Problem statement>
In the data, find each line where the word "Microsoft" appears and list that line.

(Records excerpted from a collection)
Start of Block
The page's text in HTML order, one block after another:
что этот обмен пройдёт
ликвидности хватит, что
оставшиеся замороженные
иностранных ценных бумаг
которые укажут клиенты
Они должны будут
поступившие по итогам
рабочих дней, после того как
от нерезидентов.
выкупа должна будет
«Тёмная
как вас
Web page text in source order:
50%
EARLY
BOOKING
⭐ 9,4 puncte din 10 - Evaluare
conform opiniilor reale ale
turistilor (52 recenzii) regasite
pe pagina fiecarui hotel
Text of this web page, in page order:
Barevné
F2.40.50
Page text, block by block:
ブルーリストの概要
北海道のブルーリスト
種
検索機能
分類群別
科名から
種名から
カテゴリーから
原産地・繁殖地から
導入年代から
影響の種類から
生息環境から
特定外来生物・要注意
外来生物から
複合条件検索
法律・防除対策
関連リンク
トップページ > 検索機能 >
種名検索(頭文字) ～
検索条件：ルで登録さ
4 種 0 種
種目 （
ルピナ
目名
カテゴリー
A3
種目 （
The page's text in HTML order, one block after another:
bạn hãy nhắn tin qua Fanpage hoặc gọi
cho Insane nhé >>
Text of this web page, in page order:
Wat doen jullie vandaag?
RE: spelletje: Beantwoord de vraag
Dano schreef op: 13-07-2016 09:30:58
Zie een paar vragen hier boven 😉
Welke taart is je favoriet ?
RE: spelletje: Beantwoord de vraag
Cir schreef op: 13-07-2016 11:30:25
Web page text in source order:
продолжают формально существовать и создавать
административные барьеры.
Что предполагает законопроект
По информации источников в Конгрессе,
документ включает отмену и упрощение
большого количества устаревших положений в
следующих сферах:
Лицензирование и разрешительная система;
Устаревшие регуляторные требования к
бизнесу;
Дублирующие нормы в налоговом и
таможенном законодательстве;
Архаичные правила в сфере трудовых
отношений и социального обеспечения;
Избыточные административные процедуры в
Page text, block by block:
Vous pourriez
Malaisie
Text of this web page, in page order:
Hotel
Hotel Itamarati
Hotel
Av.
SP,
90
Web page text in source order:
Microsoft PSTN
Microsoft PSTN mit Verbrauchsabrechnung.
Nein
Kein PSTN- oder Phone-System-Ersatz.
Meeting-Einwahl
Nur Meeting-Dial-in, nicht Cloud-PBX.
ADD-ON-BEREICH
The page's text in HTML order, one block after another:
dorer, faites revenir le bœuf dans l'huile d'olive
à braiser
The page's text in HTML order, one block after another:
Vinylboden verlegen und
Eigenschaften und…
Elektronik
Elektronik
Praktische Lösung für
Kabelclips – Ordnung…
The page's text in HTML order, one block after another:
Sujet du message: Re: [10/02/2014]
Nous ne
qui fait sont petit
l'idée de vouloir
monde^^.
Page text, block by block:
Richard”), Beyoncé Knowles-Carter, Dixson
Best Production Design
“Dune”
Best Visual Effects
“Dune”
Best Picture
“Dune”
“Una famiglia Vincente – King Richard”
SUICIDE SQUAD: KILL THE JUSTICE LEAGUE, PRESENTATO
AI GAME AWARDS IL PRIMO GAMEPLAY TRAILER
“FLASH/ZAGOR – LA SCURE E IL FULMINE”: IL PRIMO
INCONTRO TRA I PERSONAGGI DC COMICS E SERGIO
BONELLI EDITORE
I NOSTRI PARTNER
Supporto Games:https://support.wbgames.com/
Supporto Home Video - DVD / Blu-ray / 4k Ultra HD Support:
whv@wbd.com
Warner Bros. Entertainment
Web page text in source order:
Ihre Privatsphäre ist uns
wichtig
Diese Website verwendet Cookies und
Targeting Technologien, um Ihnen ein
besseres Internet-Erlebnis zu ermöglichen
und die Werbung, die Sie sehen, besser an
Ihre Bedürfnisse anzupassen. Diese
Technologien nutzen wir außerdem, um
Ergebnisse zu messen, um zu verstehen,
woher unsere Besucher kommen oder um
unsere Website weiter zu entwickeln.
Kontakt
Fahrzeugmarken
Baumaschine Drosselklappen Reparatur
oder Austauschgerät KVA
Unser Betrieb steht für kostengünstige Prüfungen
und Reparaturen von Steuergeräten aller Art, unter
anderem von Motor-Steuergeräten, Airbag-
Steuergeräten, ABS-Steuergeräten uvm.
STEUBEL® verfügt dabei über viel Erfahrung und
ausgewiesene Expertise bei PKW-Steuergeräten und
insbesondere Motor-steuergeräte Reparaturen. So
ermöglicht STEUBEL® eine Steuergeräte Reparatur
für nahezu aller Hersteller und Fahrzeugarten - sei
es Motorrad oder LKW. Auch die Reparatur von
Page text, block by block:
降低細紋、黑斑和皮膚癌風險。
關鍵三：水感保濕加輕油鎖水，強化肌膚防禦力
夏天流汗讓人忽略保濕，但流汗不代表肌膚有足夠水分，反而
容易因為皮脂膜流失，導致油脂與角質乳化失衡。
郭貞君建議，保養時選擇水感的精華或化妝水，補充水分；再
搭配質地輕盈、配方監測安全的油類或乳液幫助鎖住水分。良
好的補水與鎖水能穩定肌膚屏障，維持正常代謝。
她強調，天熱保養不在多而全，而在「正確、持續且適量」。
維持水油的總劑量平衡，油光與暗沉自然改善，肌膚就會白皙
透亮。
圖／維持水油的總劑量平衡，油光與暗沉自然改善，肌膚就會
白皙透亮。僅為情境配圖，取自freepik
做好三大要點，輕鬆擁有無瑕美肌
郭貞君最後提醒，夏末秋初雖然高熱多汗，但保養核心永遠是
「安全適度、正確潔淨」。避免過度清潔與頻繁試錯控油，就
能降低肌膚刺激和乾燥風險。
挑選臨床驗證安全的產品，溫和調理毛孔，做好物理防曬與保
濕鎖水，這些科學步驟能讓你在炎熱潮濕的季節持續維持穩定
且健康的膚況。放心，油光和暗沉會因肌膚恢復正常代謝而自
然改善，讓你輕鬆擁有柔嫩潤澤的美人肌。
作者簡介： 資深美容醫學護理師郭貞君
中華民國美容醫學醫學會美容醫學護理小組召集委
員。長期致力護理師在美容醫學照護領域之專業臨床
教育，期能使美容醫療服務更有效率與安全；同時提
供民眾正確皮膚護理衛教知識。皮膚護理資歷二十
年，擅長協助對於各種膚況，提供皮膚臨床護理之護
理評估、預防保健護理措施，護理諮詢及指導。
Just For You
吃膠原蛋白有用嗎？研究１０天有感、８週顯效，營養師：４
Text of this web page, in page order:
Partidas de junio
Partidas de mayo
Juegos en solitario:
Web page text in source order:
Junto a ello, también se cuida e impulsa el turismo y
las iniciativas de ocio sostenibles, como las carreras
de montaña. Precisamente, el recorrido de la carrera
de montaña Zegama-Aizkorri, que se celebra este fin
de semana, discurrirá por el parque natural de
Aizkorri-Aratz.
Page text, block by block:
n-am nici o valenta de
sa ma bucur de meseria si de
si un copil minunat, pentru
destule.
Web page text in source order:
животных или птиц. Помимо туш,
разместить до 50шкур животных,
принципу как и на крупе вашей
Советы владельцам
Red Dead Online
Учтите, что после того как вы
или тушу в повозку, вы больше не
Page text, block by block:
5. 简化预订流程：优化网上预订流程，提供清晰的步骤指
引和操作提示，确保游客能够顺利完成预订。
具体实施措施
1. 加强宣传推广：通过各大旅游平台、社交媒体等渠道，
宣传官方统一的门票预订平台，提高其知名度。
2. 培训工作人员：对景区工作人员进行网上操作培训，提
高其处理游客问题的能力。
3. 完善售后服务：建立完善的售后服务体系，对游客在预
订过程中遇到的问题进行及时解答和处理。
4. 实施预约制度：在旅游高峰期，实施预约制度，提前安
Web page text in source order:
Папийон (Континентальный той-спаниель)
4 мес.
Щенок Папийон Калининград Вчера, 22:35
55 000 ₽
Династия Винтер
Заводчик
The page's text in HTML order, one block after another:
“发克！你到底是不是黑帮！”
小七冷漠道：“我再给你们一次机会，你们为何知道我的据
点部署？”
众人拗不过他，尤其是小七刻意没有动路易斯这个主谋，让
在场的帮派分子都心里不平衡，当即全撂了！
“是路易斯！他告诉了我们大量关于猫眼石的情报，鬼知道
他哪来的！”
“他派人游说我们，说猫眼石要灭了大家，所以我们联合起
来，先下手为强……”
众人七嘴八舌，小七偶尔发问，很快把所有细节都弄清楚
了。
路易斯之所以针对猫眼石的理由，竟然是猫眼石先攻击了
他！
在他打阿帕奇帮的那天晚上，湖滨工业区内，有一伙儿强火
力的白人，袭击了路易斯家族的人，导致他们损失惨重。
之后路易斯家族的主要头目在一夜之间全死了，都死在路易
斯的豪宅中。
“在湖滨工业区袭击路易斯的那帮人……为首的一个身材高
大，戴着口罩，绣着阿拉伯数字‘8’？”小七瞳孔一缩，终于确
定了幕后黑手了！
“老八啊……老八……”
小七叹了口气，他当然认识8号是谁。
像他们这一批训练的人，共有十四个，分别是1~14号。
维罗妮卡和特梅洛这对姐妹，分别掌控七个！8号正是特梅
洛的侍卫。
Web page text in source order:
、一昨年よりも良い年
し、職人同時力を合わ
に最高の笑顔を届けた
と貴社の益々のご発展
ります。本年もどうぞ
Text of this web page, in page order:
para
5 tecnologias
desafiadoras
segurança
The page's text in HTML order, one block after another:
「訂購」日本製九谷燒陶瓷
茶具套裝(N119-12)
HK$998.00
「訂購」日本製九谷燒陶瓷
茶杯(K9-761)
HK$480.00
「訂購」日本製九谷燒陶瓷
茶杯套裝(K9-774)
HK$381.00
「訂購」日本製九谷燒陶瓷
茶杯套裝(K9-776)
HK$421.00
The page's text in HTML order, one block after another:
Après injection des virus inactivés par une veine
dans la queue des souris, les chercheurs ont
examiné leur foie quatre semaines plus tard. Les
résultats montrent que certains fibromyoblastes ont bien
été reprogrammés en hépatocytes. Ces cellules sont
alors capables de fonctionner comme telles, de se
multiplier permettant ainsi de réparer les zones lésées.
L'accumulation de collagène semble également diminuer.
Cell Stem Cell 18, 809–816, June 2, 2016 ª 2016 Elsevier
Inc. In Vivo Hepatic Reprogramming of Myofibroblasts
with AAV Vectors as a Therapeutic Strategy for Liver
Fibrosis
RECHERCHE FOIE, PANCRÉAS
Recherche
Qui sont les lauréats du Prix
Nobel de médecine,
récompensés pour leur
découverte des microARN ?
End of Block
Answer to the exercise>
Microsoft PSTN
Microsoft PSTN mit Verbrauchsabrechnung.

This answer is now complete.